Concerns about side effects can be addressed by educating family members about the different classes of medication and what the real risks are of addiction or decreased level of consciousness.  In some cases their concerns are unjustified with respect to the particular medication being used.  If risk of addiction is a legitimate side effect of the medication, it can be explained to family members that the risk of addiction is the lesser of two evils (compared to dying in pain) for patients near the end of life.  When engaged in a discussion about this, most family members will come to agree that the most important thing is to keep the patient comfortable.  Sometimes denial is a factor as their concern about addiction may stem from a belief that the patient is going to recover and will then have to deal with the addiction.  If they remain unconvinced another option is to explore using different medications that don’t carry the same risk.

The concern about decreased level of consciousness is a bit more complicated because the interaction between patients and family members is often of great importance not only to the patient’s quality of life but also to the family.  Anecdotally, this is probably the number one reason why patients themselves will refuse pain medications near the end of life; many patients would be willing to accept a certain amount of pain and suffering if it allows them to remain alert enough to interact with people important to them.  Resolving this issue requires a careful balancing of both values by finding ways to keep the patient’s pain reasonably controlled while also respecting the family’s interest in keeping their loved one alert.

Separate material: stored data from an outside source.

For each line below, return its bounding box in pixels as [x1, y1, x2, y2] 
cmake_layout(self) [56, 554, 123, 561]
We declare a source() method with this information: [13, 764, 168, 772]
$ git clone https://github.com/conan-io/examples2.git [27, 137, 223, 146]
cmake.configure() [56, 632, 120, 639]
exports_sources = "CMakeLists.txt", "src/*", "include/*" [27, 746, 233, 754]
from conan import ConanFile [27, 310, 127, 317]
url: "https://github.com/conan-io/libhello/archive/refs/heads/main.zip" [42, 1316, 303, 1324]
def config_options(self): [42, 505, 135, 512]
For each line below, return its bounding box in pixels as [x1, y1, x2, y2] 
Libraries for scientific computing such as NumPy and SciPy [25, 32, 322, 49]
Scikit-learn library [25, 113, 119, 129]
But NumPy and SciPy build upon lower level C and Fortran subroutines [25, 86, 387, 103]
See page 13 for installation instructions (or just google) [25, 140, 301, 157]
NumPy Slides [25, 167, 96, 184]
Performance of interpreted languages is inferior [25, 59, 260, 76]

Fear of hastening death with certain pain medications is common not only amongst family members of patients but also amongst health care professionals, and this fear has been shown to contribute to the under-treatment of pain.  The fear usually applies to opioids, which were long thought to carry an increased risk of respiratory depression.  However, numerous clinical studies have shown no significant association among opioid use, respiratory depression, and shortened survival.  The consensus among many professional organizations, such as the Hospice and Palliative Nurses Association in the U.S., is that the risk of hastening death is minimal if opioids are used responsibly within established guidelines. 

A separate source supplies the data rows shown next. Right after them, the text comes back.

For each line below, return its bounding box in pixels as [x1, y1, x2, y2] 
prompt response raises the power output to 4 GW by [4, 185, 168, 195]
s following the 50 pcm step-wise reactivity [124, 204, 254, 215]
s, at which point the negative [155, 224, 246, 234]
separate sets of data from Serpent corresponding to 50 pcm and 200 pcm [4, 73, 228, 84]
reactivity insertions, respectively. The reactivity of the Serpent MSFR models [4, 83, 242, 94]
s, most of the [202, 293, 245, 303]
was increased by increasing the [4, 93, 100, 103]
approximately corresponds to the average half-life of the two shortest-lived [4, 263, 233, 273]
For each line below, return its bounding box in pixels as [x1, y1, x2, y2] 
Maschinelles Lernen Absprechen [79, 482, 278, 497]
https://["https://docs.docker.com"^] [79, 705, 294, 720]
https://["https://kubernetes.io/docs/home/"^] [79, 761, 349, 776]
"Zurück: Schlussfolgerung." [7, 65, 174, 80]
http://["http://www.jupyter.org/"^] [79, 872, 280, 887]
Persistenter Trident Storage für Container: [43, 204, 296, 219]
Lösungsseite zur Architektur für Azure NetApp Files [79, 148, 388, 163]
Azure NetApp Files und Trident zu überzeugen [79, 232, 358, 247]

Despite your best efforts to educate and reassure family members about the importance of good pain management, some will continue to refuse it or request strict limitations on its use.  When that happens it is important to remember that they do have ethical and legal responsibilities as substitute decision makers.  If the patient is visibly suffering, and there isn’t a good reason to believe the patient would accept that state of suffering, the decision to restrict the use of pain medication could be challenged on the grounds that the substitute decision maker is not fulfilling his or her responsibilities to the patient.